**Items from a data source:**
= Beginning of Section =

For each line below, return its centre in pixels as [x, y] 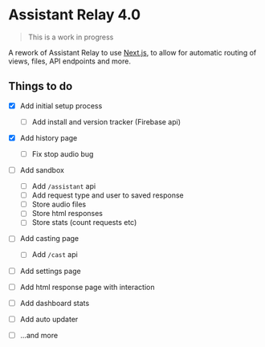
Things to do [41, 86]
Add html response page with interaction [87, 287]
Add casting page [49, 239]
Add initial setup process [61, 105]
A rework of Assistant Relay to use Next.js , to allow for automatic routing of [132, 52]
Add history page [49, 137]
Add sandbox [42, 170]
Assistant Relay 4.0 [75, 15]
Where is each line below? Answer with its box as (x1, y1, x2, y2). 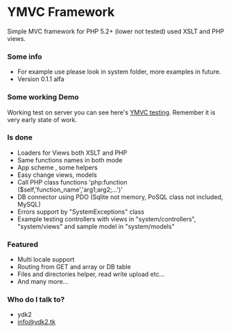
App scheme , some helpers (17, 163, 99, 171)
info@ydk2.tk (17, 318, 55, 326)
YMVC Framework (7, 4, 115, 20)
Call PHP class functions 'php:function (17, 178, 128, 186)
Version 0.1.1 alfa (17, 75, 65, 83)
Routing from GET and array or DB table (17, 263, 131, 271)
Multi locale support (17, 255, 75, 264)
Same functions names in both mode (17, 155, 123, 164)
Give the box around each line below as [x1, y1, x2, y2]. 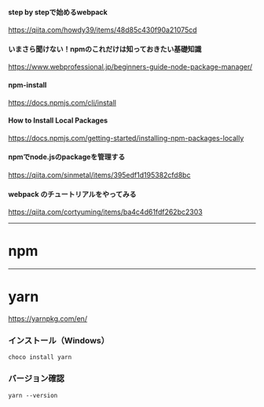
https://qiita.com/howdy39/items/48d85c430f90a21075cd [8, 25, 198, 35]
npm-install [8, 80, 47, 90]
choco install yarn [8, 353, 72, 361]
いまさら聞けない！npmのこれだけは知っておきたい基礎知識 [8, 44, 202, 54]
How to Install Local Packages [8, 116, 108, 125]
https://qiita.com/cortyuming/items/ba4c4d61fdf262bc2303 [8, 207, 203, 216]
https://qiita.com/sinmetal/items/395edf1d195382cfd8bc [8, 170, 191, 180]
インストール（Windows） [8, 335, 110, 346]

= End of Section =

**Work order:** In the records above, locate the lines holding the word "qiita". Copy each of them.

**Response to the task:**
https://qiita.com/howdy39/items/48d85c430f90a21075cd [8, 25, 198, 35]
https://qiita.com/cortyuming/items/ba4c4d61fdf262bc2303 [8, 207, 203, 216]
https://qiita.com/sinmetal/items/395edf1d195382cfd8bc [8, 170, 191, 180]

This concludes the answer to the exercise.